Untuk saat ini saja, City sebenarnya masih dalam tahap "membangun stabilitas dan identitas filosofis tim", dengan tujuan akhir bisa berjaya di Eropa, seperti halnya di level domestik. Meski musim ini agak menurun, kesuksesan City mendominasi kompetisi domestik dua tahun terakhir, dan mencapai final Piala Liga Inggris musim ini tetap sebuah peningkatan, karena mereka sudah mulai terbiasa mencapai final dan meraih trofi tiap musim.
Ini jelas sebuah fondasi yang cukup bagus buat City untuk naik ke level berikutnya, yakni terbiasa melaju jauh di Eropa. Masalahnya, sekali saja mereka absen di Eropa, khususnya Liga Champions, mereka harus memulai dari nol, bahkan minus, untuk bisa mencapai level performa tinggi di Liga Champions.
Liverpool saja butuh waktu lama untuk bisa menemukan kembali "mental bertanding" di Eropa, sebelum akhirnya mampu meraih trofi Liga Champions keenam mereka. Apalagi City yang sedang berusaha membangun sejarah di Eropa.
Situasi lebih rumit bisa terjadi, andai City sampai turun kasta. Maklum, selain harus membangun lagi semua dari awal, mereka juga akan butuh waktu lebih lama lagi, untuk mencapai level performa saat ini.
Pada kasus ini, kita bisa melihat, bagaimana progres Glasgow Rangers setelah dipaksa turun kasta tahun 2012. Mereka memang kembali ke kasta tertinggi tahun 2016, tapi masih kesulitan untuk kembali mengimbangi Celtic yang terlanjur dominan.
Alhasil, mereka masih belum beranjak dari status "tim terkuat kedua" di liga. Meski belakangan mulai meningkat di bawah arahan Steven Gerrard, eks kapten Liverpool, progres Rangers tergolong lambat, karena lawan mereka adalah tim yang sudah jadi.

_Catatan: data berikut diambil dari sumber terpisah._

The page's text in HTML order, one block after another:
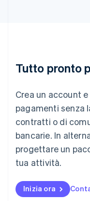
Tutto pronto
Crea un account
pagamenti senza
contratti o di
bancarie. In
progettare un
tua attività.
Inizia ora
Lettonia
English
DeutschEnglish
Lituania
Français Deutsch
Malaysia
English 简体中文
Malta
Messico
EspañolEnglish
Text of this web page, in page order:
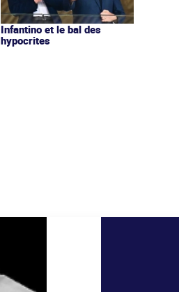
Infantino et le bal des
hypocrites
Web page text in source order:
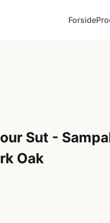
Forside
Sut -
Oak
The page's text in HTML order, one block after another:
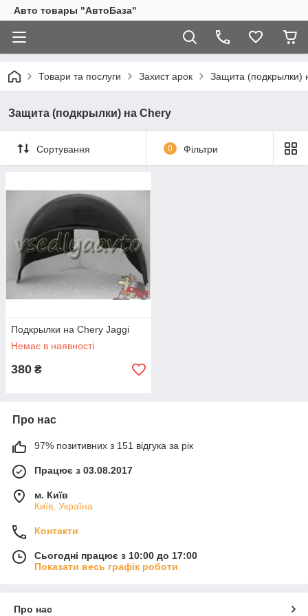
Авто товары "АвтоБаза"
Товари та послуги Захист арок Защита (подкрылки)
Защита (подкрылки) на Chery
Сортування 0 Фільтри
Подкрылки на Chery Jaggi
Немає в наявності
380 ₴
Про нас
97% позитивних з 151 відгука за рік
Працює з 03.08.2017
м. Київ
Київ, Україна
Контакти
Сьогодні працює з 10:00 до 17:00
Показати весь графік роботи
Про нас
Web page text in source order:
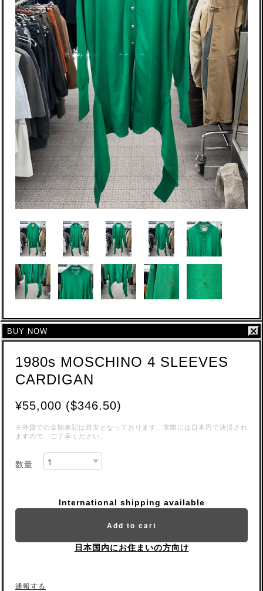
BUY NOW
1980s MOSCHINO 4 SLEEVES
CARDIGAN
¥55,000 ($346.50)
※外貨での金額表記は目安となっております。実際には日本円で決済され
ますので、ご了承ください。
数量
International shipping available
Add to cart
日本国内にお住まいの方向け
通報する
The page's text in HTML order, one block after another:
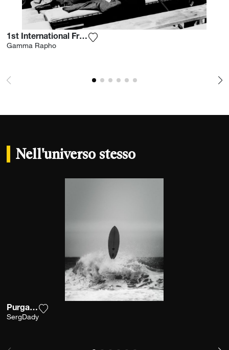
1st International French Open 1928
Gamma Rapho
Nell'universo stesso
Purgatory
SergDady
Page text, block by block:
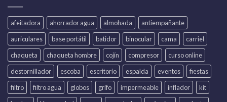
afeitadora ahorrador agua almohada
antiempañante
auriculares
base portátil batidor binocular cama
carriel
chaqueta
chaqueta hombre cojín compresor
curso online
destornillador
escoba escritorio espalda eventos
fiestas
filtro
filtro agua globos grifo impermeable inflador
kit
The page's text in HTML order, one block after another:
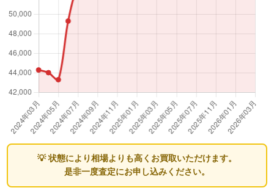
💡 状態により相場よりも高くお買取いただけます。
是非一度査定にお申し込みください。
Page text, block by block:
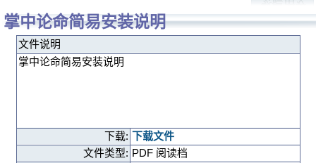
掌中论命简易安装说明
文件说明
掌中论命简易安装说明
下载: 下载文件
文件类型: PDF 阅读档
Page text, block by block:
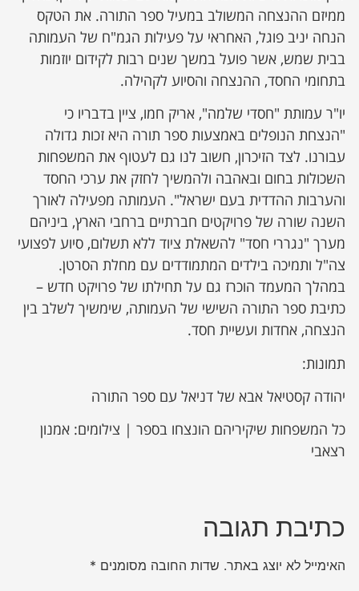
ממיזם ההנצחה המשולב במעיל ספר התורה. את הטקס
הנחה יניב פוגל, האחראי על פעילות הגמ"ח של העמותה
בבית שמש, אשר פועל במשך שנים רבות לקידום יוזמות
בתחומי החסד, ההנצחה והסיוע לקהילה.
יו"ר עמותת "חסדי שלמה", אריק חמו, ציין בדבריו כי
"הנצחת הנופלים באמצעות ספר תורה היא זכות גדולה
עבורנו. לצד הזיכרון, חשוב לנו גם לעטוף את המשפחות
השכולות בחום ובאהבה ולהמשיך לחזק את ערכי החסד
והערבות ההדדית בעם ישראל". העמותה מפעילה לאורך
השנה שורה של פרויקטים חברתיים ברחבי הארץ, ביניהם
מערך "נגררי חסד" להשאלת ציוד ללא תשלום, סיוע לפצועי
צה"ל ותמיכה בילדים המתמודדים עם מחלת הסרטן.
במהלך המעמד הוכרז גם על תחילתו של פרויקט חדש –
כתיבת ספר התורה השישי של העמותה, שימשיך לשלב בין
הנצחה, אחדות ועשיית חסד.
תמונות:
יהודה קסטיאל אבא של דניאל עם ספר התורה
כל המשפחות שיקיריהם הונצחו בספר | צילומים: אמנון
רצאבי
כתיבת תגובה
האימייל לא יוצג באתר. שדות החובה מסומנים *
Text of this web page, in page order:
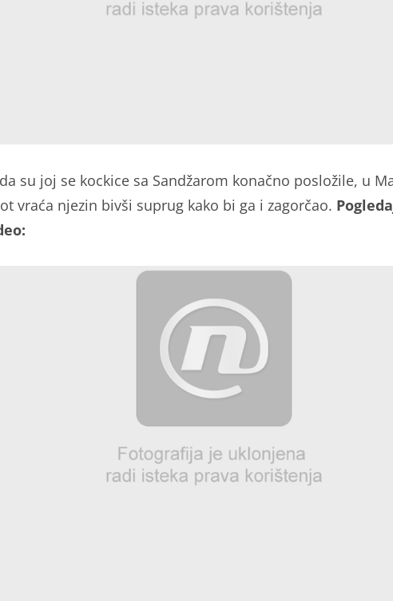
su joj se kockice sa Sandžarom konačno posložile, u
vraća njezin bivši suprug kako bi ga i zagorčao.
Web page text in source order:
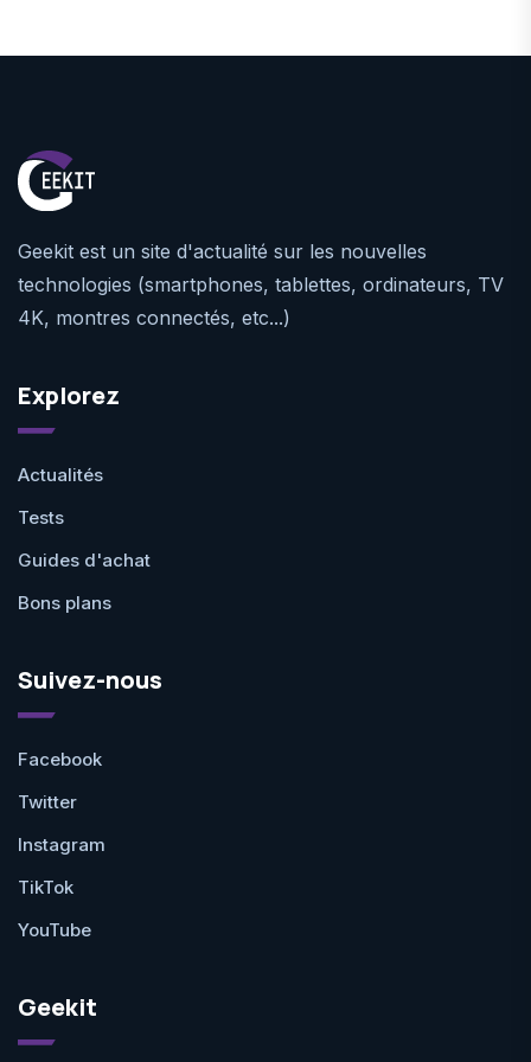
Geekit est un site d'actualité sur les nouvelles
technologies (smartphones, tablettes, ordinateurs, TV
4K, montres connectés, etc...)
Explorez
Actualités
Tests
Guides d'achat
Bons plans
Suivez-nous
Facebook
Twitter
Instagram
TikTok
YouTube
Geekit
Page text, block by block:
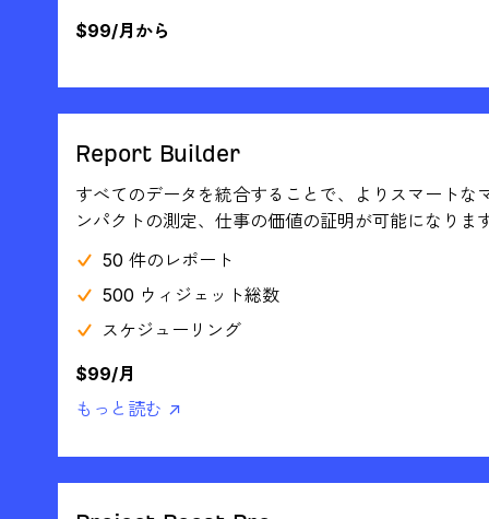
$99/月から
Report Builder
すべてのデータを統合することで、よりスマート
ンパクトの測定、仕事の価値の証明が可能になりま
50 件のレポート
500 ウィジェット総数
スケジューリング
$99/月
もっと読む ↗
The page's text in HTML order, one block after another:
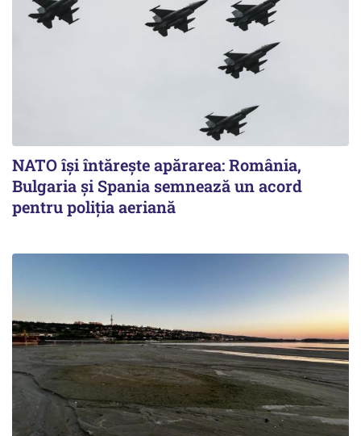
NATO își întărește apărarea: România,
Bulgaria și Spania semnează un acord
pentru poliția aeriană
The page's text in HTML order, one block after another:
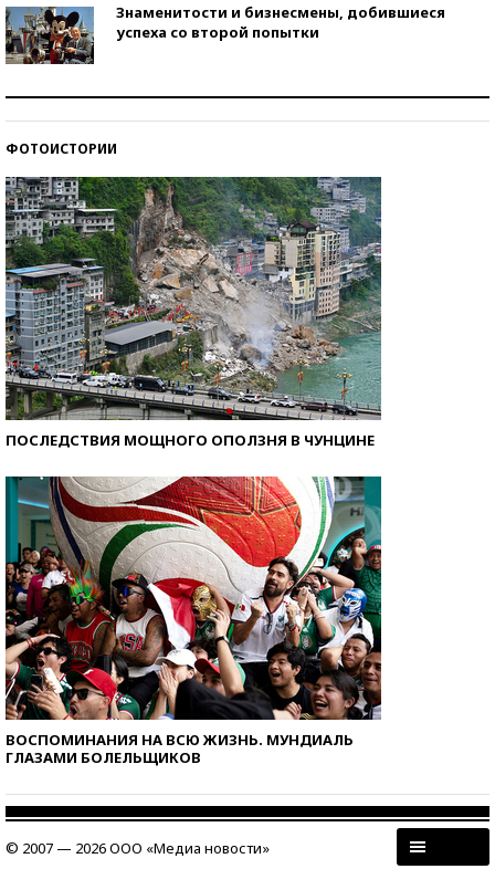
Знаменитости и бизнесмены, добившиеся
успеха со второй попытки
ФОТОИСТОРИИ
ПОСЛЕДСТВИЯ МОЩНОГО ОПОЛЗНЯ В ЧУНЦИНЕ
ВОСПОМИНАНИЯ НА ВСЮ ЖИЗНЬ. МУНДИАЛЬ
ГЛАЗАМИ БОЛЕЛЬЩИКОВ
© 2007 — 2026 ООО «Медиа новости»
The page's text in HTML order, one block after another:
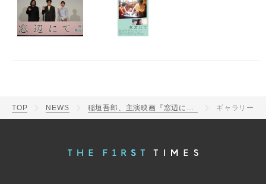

Bisa dibilang, jalan Rangers untuk kembali menjadi "rival bebuyutan" sepadan buat Celtic, seperti dulu, masih sangat panjang.
Mengingat kompetisi Liga Inggris jauh lebih kompetitif dibanding Skotlandia, tantangan City akan lebih sulit dari Rangers. Tapi, bagaimana nasib akhir City nantinya, akan tergantung dari diterima atau tidaknya banding mereka di CAS, dan sanksi macam apa yang akan dijatuhkan oleh FA Inggris.
Jika banding City nantinya diterima CAS, sehingga mendapat keringanan, bahkan lolos dari sanksi larangan tampil di Eropa, mereka boleh bernafas lega sejenak. Karena, kalaupun masih ada sanksi dari FA, bentuknya hanya berupa denda atau pengurangan poin, bukan turun kasta.
Tapi, jika ternyata banding City akhirnya ditolak CAS, kita akan melihat karamnya sebuah ambisi besar dari Sheikh Mansour, setelah menghabiskan begitu banyak uang selama satu dekade lebih. Andai terjadi, ini akan menjadi titik nadir dan kejatuhan tragis buat City, setelah sebelumnya ketiban durian runtuh dari Timur Tengah.
Jadi, mau dibawa ke mana Manchester City?